[Task]: An exact copy of all the data is required, with pictures left out.

[Available data]:
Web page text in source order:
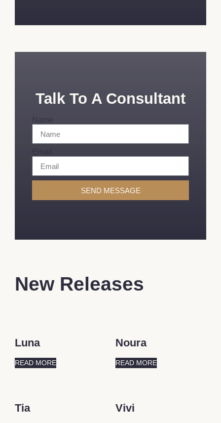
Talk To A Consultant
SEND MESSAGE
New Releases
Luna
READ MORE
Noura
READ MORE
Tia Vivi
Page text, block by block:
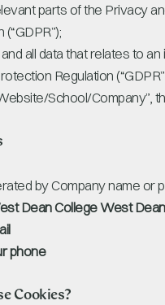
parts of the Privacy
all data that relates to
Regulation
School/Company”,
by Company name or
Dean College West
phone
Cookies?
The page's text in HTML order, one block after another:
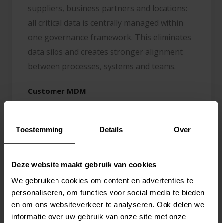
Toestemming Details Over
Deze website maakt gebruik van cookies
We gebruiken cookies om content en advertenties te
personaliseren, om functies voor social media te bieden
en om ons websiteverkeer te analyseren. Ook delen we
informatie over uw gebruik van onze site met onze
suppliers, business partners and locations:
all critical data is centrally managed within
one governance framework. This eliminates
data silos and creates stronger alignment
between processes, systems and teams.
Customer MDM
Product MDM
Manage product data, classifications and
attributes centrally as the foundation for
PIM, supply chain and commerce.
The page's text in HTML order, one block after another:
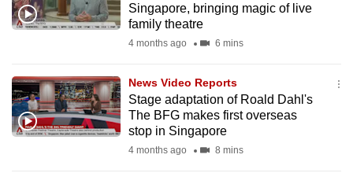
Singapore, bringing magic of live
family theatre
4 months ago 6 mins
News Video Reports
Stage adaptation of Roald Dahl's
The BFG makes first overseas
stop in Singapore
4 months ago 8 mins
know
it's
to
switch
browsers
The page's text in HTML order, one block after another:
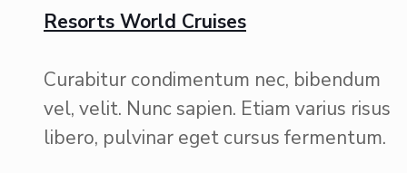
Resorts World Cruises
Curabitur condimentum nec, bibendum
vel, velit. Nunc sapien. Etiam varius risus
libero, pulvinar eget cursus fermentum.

[Exercise result]:
Web page text in source order:
Talk To A Consultant
SEND MESSAGE
New Releases
Luna
READ MORE
Noura
READ MORE
Tia Vivi
Page text, block by block:
parts of the Privacy
all data that relates to
Regulation
School/Company”,
by Company name or
Dean College West
phone
Cookies?
The page's text in HTML order, one block after another:
Toestemming Details Over
Deze website maakt gebruik van cookies
We gebruiken cookies om content en advertenties te
personaliseren, om functies voor social media te bieden
en om ons websiteverkeer te analyseren. Ook delen we
informatie over uw gebruik van onze site met onze
suppliers, business partners and locations:
all critical data is centrally managed within
one governance framework. This eliminates
data silos and creates stronger alignment
between processes, systems and teams.
Customer MDM
Product MDM
Manage product data, classifications and
attributes centrally as the foundation for
PIM, supply chain and commerce.
The page's text in HTML order, one block after another:
Singapore, bringing magic of live
family theatre
4 months ago 6 mins
News Video Reports
Stage adaptation of Roald Dahl's
The BFG makes first overseas
stop in Singapore
4 months ago 8 mins
know
it's
to
switch
browsers
The page's text in HTML order, one block after another:
Resorts World Cruises
Curabitur condimentum nec, bibendum
vel, velit. Nunc sapien. Etiam varius risus
libero, pulvinar eget cursus fermentum.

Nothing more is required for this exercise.